Current:Home > NewsPolice officer holds innocent family at gunpoint after making typo while running plates -ValueCore
Police officer holds innocent family at gunpoint after making typo while running plates
View
Date:2025-04-16 16:05:21
FRISCO, Texas (AP) — A Texas police department is reviewing errors made by officers who pulled over what they wrongly suspected was a stolen car and then held an innocent Black family at gunpoint.
The car’s driver, her husband and one of the two children being driven by the Arkansas couple to a youth basketball tournament can all be heard sobbing on body camera video that police in Frisco, Texas, posted online. Frisco is part of the Dallas-Fort Worth metro area.
“We made a mistake,” Police Chief David Shilson said in a statement. “Our department will not hide from its mistakes. Instead, we will learn from them.”
The video shows an officer pointing his handgun toward the Dodge Charger as he orders the car’s driver to get out and walk backward toward officers with her hands raised. Also in the car were the woman’s husband, their son and a nephew.
Police order one of the children to step out and lift his shirt. The driver’s husband and the other child are told to stay inside and raise their hands through the open windows.
“I’ve never been in trouble a day of my life,” the pleading driver says on the video. “This is scaring the hell out of me.”
Frisco police acknowledged the traffic stop was caused by an officer misreading the car’s license plate. As she saw it leaving a hotel in the city north of Dallas, the officer checked its license plate number as an Arizona tag. The car had an Arkansas license plate.
The officer who initiated the traffic stop told the driver she was pulled over because her license plate was “associated essentially with no vehicle.”
“Normally, when we see things like this, it makes us believe the vehicle was stolen,” the officer tells the crying woman on the body camera video.
Frisco police said in their statement Friday that all the department’s officers have received guidance stressing the need for accuracy when reporting information. The department said its review will aim to “identify further changes to training, policies and procedures” to prevent future mistakes.

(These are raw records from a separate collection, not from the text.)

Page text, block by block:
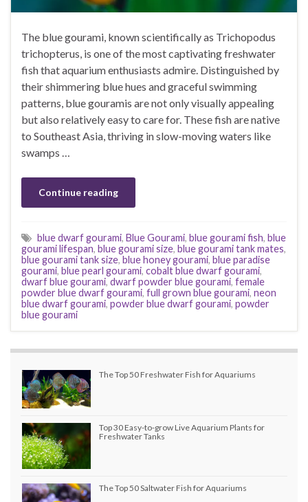
The blue gourami, known scientifically as Trichopodus
trichopterus, is one of the most captivating freshwater
fish that aquarium enthusiasts admire. Distinguished by
their shimmering blue hues and graceful swimming
patterns, blue gouramis are not only visually appealing
but also relatively easy to care for. These fish are native
to Southeast Asia, thriving in slow-moving waters like
swamps …
Continue reading
blue dwarf gourami, Blue Gourami, blue gourami fish, blue
gourami lifespan, blue gourami size, blue gourami tank mates,
blue gourami tank size, blue honey gourami, blue paradise
gourami, blue pearl gourami, cobalt blue dwarf gourami,
dwarf blue gourami, dwarf powder blue gourami, female
powder blue dwarf gourami, full grown blue gourami, neon
blue dwarf gourami, powder blue dwarf gourami, powder
blue gourami
The Top 50 Freshwater Fish for Aquariums
Top 30 Easy-to-grow Live Aquarium Plants for
Freshwater Tanks
The Top 50 Saltwater Fish for Aquariums
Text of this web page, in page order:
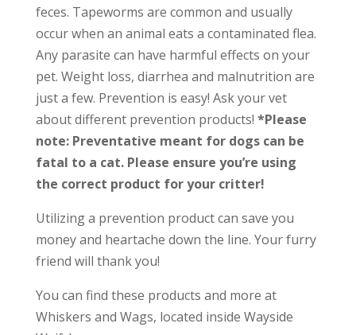
feces. Tapeworms are common and usually
occur when an animal eats a contaminated flea.
Any parasite can have harmful effects on your
pet. Weight loss, diarrhea and malnutrition are
just a few. Prevention is easy! Ask your vet
about different prevention products! *Please
note: Preventative meant for dogs can be
fatal to a cat. Please ensure you’re using
the correct product for your critter!
Utilizing a prevention product can save you
money and heartache down the line. Your furry
friend will thank you!
You can find these products and more at
Whiskers and Wags, located inside Wayside

A Frisco police spokesman, officer Joshua Lovell, said the department had no further comment Tuesday, citing the ongoing police review of the traffic stop. He declined to provide a copy of the police incident report to The Associated Press, a formal records request would have to be filed.
On the body camera video released from the July 23 traffic stop, tensions are heightened briefly when the driver tells police she has a gun locked in her car’s glove compartment.

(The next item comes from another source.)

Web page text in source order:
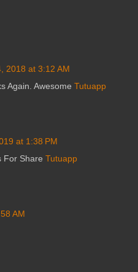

“Occupants of the car, leave your hands outside the car. We know there is a gun in there,” one of the officers holding a handgun shouts at the passengers. “If you reach in that car, you may get shot.”
More than seven minutes pass before officers on the scene holster their weapons after recognizing their mistake and approach the car.

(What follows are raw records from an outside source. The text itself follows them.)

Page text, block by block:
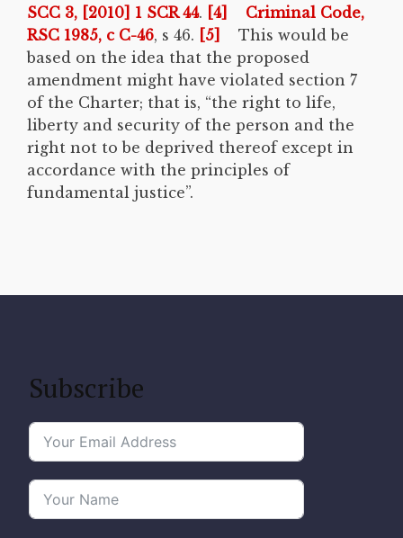
SCC 3, [2010] 1 SCR 44. [4]
Criminal Code,
RSC 1985, c C-46, s 46. [5]
This would be
based on the idea that the proposed
amendment might have violated section 7
of the Charter; that is, “the right to life,
liberty and security of the person and the
right not to be deprived thereof except in
accordance with the principles of
fundamental justice”.
Subscribe

One of the children keeps his hands on the back of the car as the driver’s husband gets out, telling the officers they’re travelers from Arkansas and had just finished breakfast before their car was stopped.
“Listen, bro, we’re just here for a basketball tournament,” the sobbing man tells the officers. One of the children can also be heard crying as the man adds: “Y’all pulled a gun on my son for no reason.”
The officers apologize repeatedly, with one saying they responded with guns drawn because it’s “the normal way we pull people out of a stolen car.” Another assures the family that they were in no danger because they followed the officers’ orders.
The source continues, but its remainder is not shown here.